■ The data
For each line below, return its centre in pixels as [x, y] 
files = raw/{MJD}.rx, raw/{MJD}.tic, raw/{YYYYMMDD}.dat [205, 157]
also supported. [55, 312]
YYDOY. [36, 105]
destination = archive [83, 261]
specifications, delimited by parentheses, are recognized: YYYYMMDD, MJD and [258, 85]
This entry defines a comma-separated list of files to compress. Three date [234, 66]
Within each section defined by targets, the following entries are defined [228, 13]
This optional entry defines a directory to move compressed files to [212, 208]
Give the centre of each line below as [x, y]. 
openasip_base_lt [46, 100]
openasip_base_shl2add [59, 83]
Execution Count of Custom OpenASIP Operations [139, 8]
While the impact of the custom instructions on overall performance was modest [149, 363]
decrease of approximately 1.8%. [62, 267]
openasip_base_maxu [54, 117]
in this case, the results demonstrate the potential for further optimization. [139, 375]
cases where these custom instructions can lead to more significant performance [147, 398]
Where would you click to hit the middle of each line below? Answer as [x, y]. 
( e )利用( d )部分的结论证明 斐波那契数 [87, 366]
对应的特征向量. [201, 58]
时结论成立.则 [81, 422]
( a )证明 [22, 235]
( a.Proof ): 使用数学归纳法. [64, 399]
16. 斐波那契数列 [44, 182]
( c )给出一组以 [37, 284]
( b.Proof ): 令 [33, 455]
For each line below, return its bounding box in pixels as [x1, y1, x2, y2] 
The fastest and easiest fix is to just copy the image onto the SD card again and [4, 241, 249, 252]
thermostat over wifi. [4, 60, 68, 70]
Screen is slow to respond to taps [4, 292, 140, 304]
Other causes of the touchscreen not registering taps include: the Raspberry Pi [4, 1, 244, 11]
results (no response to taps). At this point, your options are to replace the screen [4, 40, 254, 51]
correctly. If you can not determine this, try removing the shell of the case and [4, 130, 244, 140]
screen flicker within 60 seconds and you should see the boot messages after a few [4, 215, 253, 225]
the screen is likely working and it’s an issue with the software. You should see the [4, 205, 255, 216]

■ Directions
Copy out every line of the data that includes "return".

■ Problem solution
For each line below, return its centre in pixels as [x, y] 
For each line below, return its bounding box in pixels as [x1, y1, x2, y2] 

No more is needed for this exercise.